Data for the task section start

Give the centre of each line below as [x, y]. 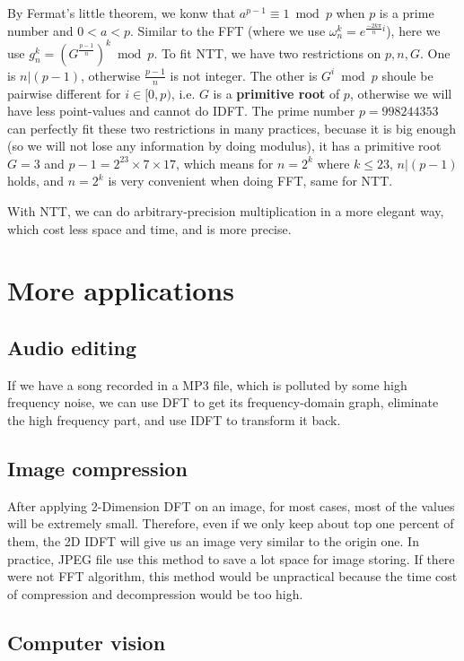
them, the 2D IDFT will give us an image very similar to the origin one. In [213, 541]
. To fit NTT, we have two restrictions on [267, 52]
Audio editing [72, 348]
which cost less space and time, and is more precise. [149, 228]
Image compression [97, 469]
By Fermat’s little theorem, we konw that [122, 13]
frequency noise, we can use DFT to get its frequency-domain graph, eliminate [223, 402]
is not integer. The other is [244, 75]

Data for the task section end

_Task description_
Only the lines from the one holding "on [267, 52]" through the end of the listing should be given again, exactly and with both ends included.

_Exercise response_
. To fit NTT, we have two restrictions on [267, 52]
Audio editing [72, 348]
which cost less space and time, and is more precise. [149, 228]
Image compression [97, 469]
By Fermat’s little theorem, we konw that [122, 13]
frequency noise, we can use DFT to get its frequency-domain graph, eliminate [223, 402]
is not integer. The other is [244, 75]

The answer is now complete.